As employers work to contribute to the company’s success, companies must also compensate employees with the benefits they are entitled to. Finding the best team members means offering comprehensive packages to them – salary and fringe benefits included.  

What are fringe benefits?

A fringe benefit is an additional benefit that is provided in addition to an employee's wage. The name may sound uncommon but they are usually referred to as employee benefits.

Some examples of fringe benefits are company car, subsidized meals, health insurance, retirement plans, paid vacation leaves, and more. To entice new hires and maintain their satisfaction with the additional benefits for them, many firms give one or even all of them.

Examples of what are not considered fringe benefits would be taxes and FICA or the Federal Contributions Act, which is the US federal payroll tax and is deducted from the employee’s monthly paycheck. These two categories are the only ones that are never accepted as fringe benefits. Whether they are local, state or federal and figure, the FICA’s purpose is to fund Social Security and Medicare. It offers benefits to pensioners, those with disabilities, and the children of deceased employees.

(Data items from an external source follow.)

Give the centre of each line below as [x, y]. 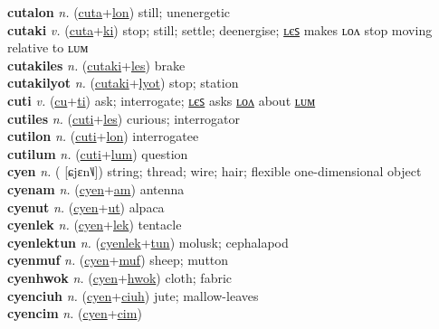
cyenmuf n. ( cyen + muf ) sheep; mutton [118, 260]
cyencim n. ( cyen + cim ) [75, 313]
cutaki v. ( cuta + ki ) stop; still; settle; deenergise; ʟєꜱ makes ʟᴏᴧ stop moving [220, 29]
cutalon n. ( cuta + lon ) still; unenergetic [119, 12]
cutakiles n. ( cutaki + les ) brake [96, 65]
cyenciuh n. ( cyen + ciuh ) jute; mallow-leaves [133, 295]
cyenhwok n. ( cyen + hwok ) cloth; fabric [120, 277]
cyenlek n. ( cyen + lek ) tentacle [95, 225]
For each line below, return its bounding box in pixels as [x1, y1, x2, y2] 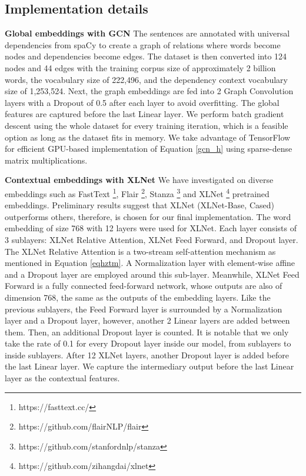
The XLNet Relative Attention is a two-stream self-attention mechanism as [5, 245, 276, 257]
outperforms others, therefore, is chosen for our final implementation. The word [5, 210, 291, 222]
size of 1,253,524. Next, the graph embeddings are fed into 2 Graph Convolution [5, 85, 294, 97]
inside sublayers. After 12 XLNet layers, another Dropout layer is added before [5, 348, 289, 361]
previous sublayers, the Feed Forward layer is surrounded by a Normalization [5, 302, 282, 315]
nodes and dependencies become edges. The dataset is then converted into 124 [5, 50, 287, 62]
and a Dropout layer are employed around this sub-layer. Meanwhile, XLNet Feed [5, 268, 300, 280]
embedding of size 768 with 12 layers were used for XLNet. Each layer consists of [5, 222, 297, 234]
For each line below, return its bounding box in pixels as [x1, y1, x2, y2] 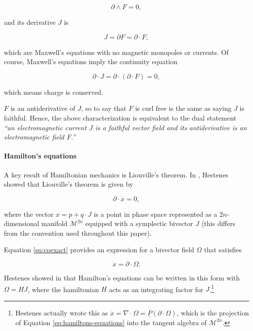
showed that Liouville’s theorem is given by [4, 179, 133, 189]
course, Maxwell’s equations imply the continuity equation [4, 56, 178, 67]
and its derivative [4, 17, 56, 27]
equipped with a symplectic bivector [85, 218, 193, 228]
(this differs [201, 218, 235, 228]
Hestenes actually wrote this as [15, 307, 108, 317]
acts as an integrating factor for [109, 284, 203, 294]
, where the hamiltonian [27, 284, 99, 294]
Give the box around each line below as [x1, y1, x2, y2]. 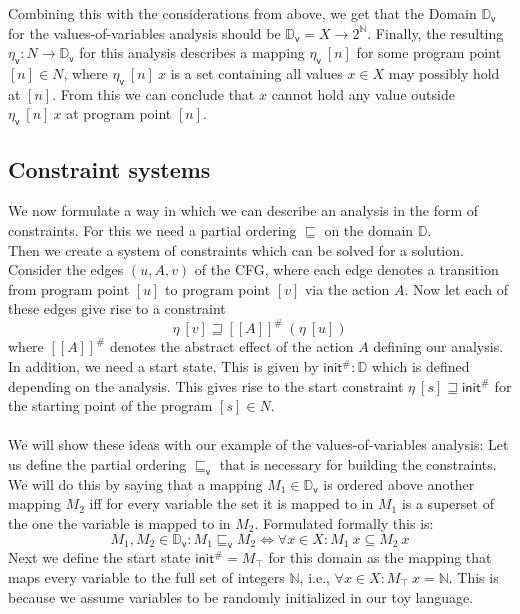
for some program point [356, 42, 502, 63]
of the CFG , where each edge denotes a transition [194, 259, 499, 280]
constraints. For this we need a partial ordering [8, 219, 297, 240]
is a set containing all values [170, 62, 343, 83]
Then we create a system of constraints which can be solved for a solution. [8, 239, 464, 260]
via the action [304, 278, 390, 299]
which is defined [371, 356, 470, 377]
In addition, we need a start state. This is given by [8, 356, 319, 377]
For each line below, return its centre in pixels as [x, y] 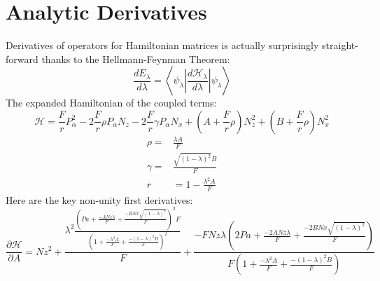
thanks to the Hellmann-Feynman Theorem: [136, 59]
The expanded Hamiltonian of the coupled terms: [111, 103]
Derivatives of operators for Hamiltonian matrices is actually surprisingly [162, 45]
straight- [340, 45]
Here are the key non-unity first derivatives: [99, 199]
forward [22, 59]
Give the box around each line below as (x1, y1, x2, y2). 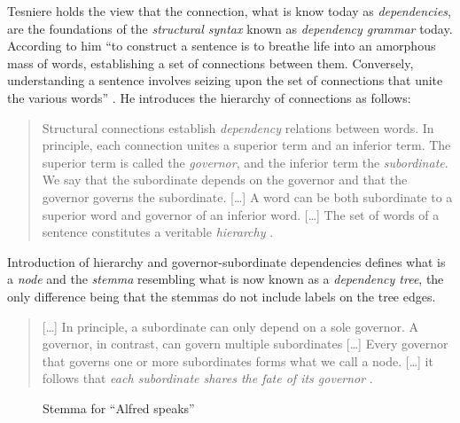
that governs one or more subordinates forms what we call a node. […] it (42, 351, 433, 370)
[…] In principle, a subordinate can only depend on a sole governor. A (42, 317, 419, 335)
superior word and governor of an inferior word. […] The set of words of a (42, 205, 440, 223)
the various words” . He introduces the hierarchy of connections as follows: (7, 88, 411, 106)
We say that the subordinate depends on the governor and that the (42, 170, 408, 189)
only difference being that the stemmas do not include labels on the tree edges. (7, 286, 436, 305)
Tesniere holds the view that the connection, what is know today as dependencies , (7, 2, 451, 20)
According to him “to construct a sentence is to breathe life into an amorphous (7, 36, 436, 55)
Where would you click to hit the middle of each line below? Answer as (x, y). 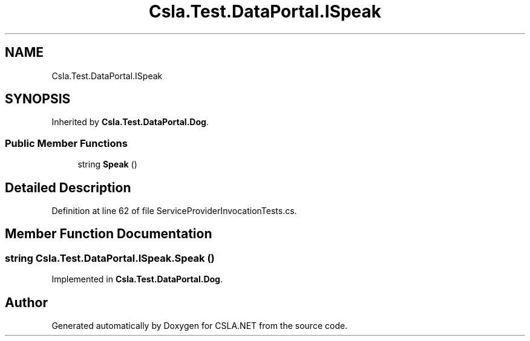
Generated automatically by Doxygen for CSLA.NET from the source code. (200, 326)
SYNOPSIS (38, 99)
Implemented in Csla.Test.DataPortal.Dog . (137, 279)
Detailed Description (68, 187)
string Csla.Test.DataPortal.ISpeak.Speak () (110, 258)
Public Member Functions (66, 143)
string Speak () (107, 164)
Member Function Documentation (109, 234)
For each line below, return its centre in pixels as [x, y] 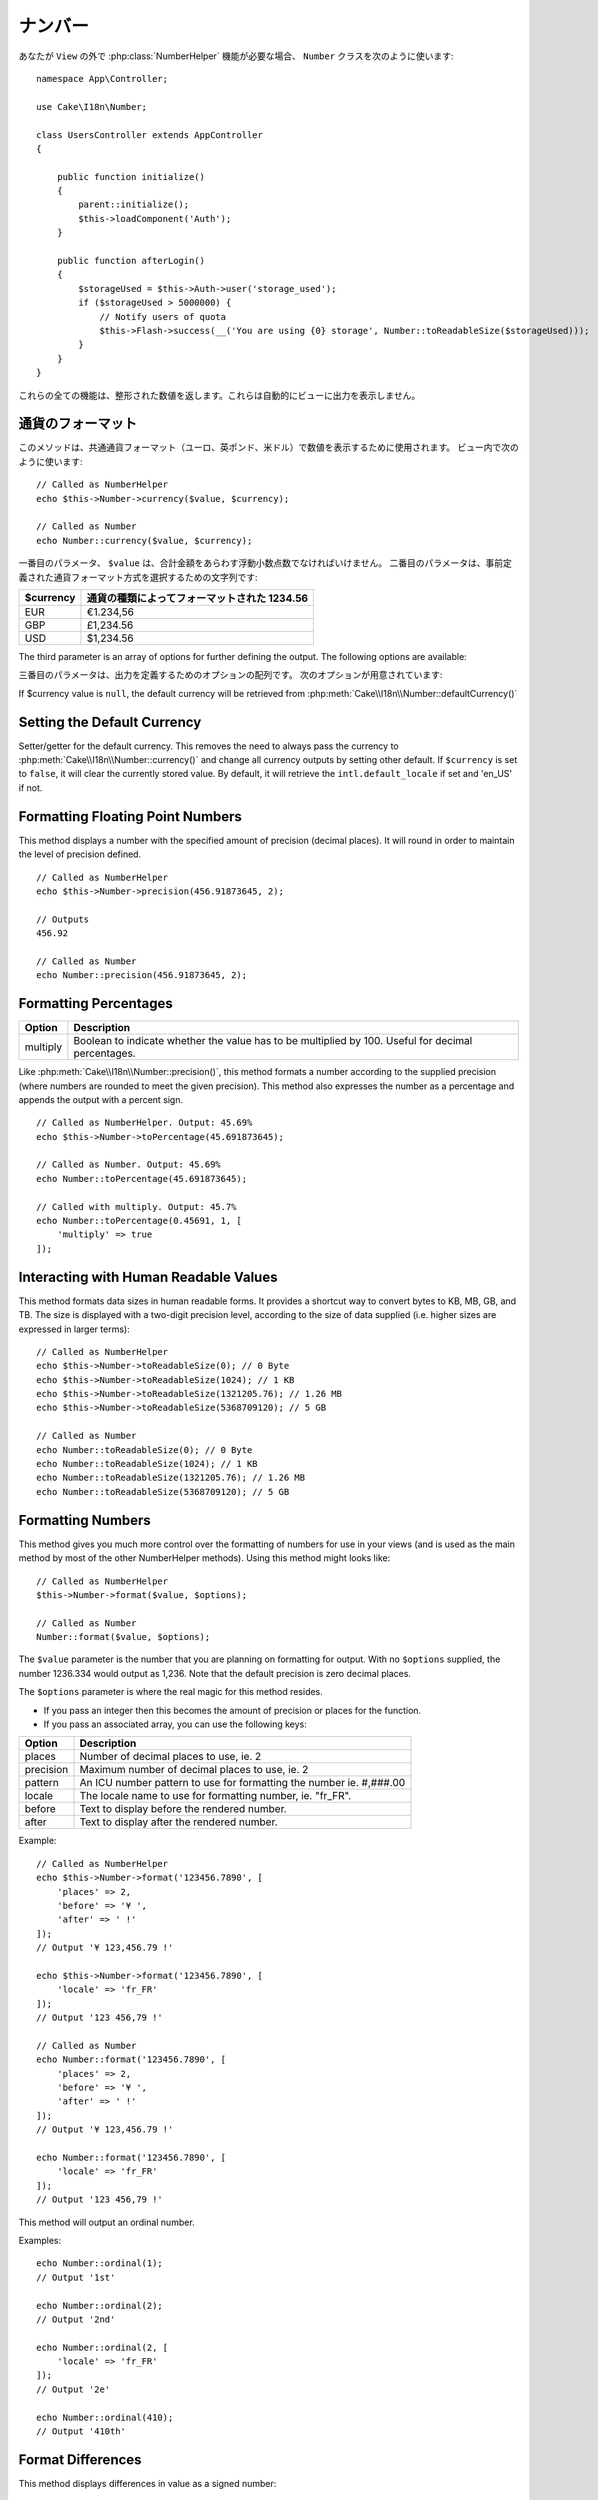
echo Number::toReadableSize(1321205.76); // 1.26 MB [170, 1478]
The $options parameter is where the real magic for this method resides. [171, 1692]
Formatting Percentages [96, 1003]
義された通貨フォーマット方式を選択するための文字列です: [138, 577]
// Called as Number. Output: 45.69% [129, 1164]
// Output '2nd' [76, 2319]
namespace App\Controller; [102, 78]
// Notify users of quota [163, 316]
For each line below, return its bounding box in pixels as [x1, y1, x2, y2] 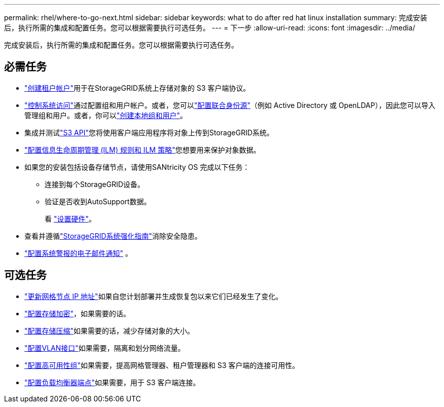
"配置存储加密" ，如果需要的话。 [24, 309, 131, 318]
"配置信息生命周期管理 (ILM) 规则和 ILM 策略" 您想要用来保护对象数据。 [24, 145, 261, 154]
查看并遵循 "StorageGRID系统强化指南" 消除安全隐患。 [24, 231, 202, 240]
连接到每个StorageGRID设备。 [45, 179, 145, 189]
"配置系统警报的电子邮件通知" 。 [24, 248, 132, 257]
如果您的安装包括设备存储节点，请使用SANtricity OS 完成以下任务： [24, 162, 250, 171]
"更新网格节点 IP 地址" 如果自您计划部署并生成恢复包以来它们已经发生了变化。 [24, 291, 283, 301]
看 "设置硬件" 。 [45, 214, 96, 223]
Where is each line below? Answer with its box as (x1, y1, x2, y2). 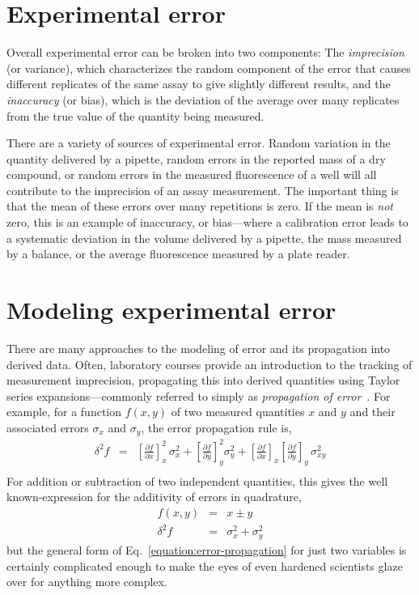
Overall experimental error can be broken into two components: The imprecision (6, 44, 404, 61)
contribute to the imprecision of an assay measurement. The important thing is (6, 181, 399, 198)
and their (349, 403, 396, 420)
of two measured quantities (171, 403, 305, 420)
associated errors (6, 419, 89, 436)
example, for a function (6, 403, 122, 420)
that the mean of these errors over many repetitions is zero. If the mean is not (6, 198, 393, 215)
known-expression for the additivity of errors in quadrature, (6, 488, 302, 505)
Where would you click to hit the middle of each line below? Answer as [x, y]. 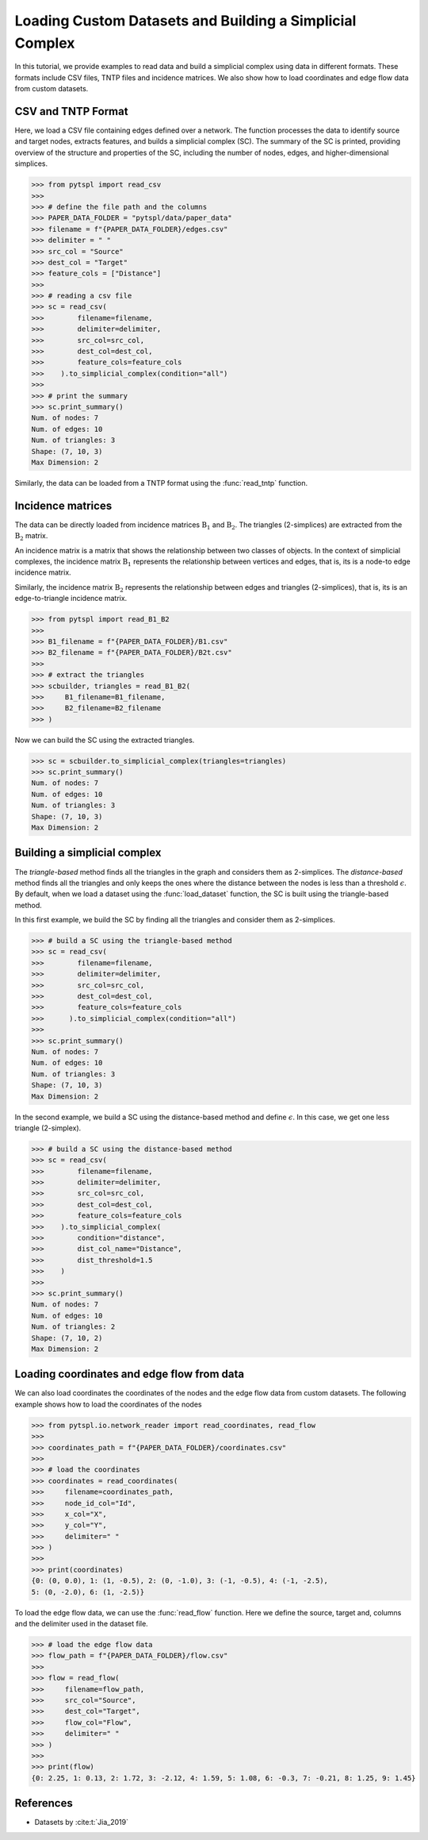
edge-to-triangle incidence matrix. [71, 599]
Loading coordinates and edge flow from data [130, 1374]
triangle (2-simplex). [48, 1128]
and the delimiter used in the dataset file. [81, 1624]
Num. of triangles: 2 [73, 1327]
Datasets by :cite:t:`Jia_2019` [81, 1823]
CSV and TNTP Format [71, 111]
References [44, 1803]

Fringe benefits are not exclusive to regular employees, but also to contractors or partners. This is which workers for federally-funded projects can benefit. Additionally, fringe benefits may be taxable or non-taxable. Unless the IRS specifically excludes the fringe benefit from taxes, you must disclose the amount since some fringe benefits are taxed. Examples of taxable fringe benefits are cash bonuses, paid personal time off, and personal use of company-issued vehicles.

To see if what you offer your employees are considered a fringe benefit or not, you must make research for it. Depending on the project type, different requirements apply. Check that first before deciding that it qualifies as a fringe benefit because doing otherwise will simply result in higher costs down the road.